1488- Vasco DeGama reached India from sailing around the horn of Africa.
This fulfilled the master plan of Prince Henry the Navigator to outflank the Moslem world, providing an alternative to the ancient Silk Road land route caravans that connected the world’s trade. It was the beginning of the Age of Exploration and the rise of Western Europe. Both Columbus and Magellan learned their stuff studying in Prince Henry’s Portugal. Ironically legend has it that DeGama’s navigator was an Arab.
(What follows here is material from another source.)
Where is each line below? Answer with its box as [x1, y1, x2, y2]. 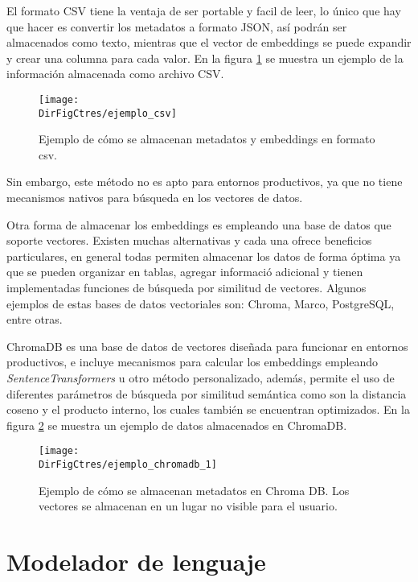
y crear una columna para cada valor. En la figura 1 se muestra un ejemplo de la [6, 49, 404, 66]
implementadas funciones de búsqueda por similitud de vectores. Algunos [6, 279, 367, 296]
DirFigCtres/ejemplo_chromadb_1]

1792- In New York twenty-four investors meet under a buttonwood tree on the street where the old city wall once stood and formed the first New York Stock Exchange. Then they all went to the Merchant’s Coffee House for lunch.

1802- Meriwhether Lewis went to Philadelphia to meet Dr. Benjamin Rush to get advice for his Lewis and Clark expedition to the Pacific. Rush was a signer of the Declaration of Independence and the most famous doctor in America. Dr. Rush gave Lewis a list of questions he had about the West, such as asking the Plains Indians if they practiced the religion of the Hebrews ? Were the Sioux or Cheyenne the Lost Tribes of Israel? If you think that’s silly Thomas Jefferson told Lewis to look for living Mastodons. When Lewis asked what medical supplies were needed Rush said unhesitatingly that he should lay in a good supply of Rush’s Purgative Pills, nicknamed ‘thunderclappers’ for the effect they had on your system.

1826- Artist-Naturalist John James Audubon departs for England ”in deep sorrow” because he could find no publisher in America for his masterpiece the “Birds of North America”.

1845 - Rubber bands invented!

1860- At the second presidential convention of the Republican Party former Illinois Congressman Abraham Lincoln is nominated on the second ballot, beating out William Seward and John Freemont, aka the Pathfinder.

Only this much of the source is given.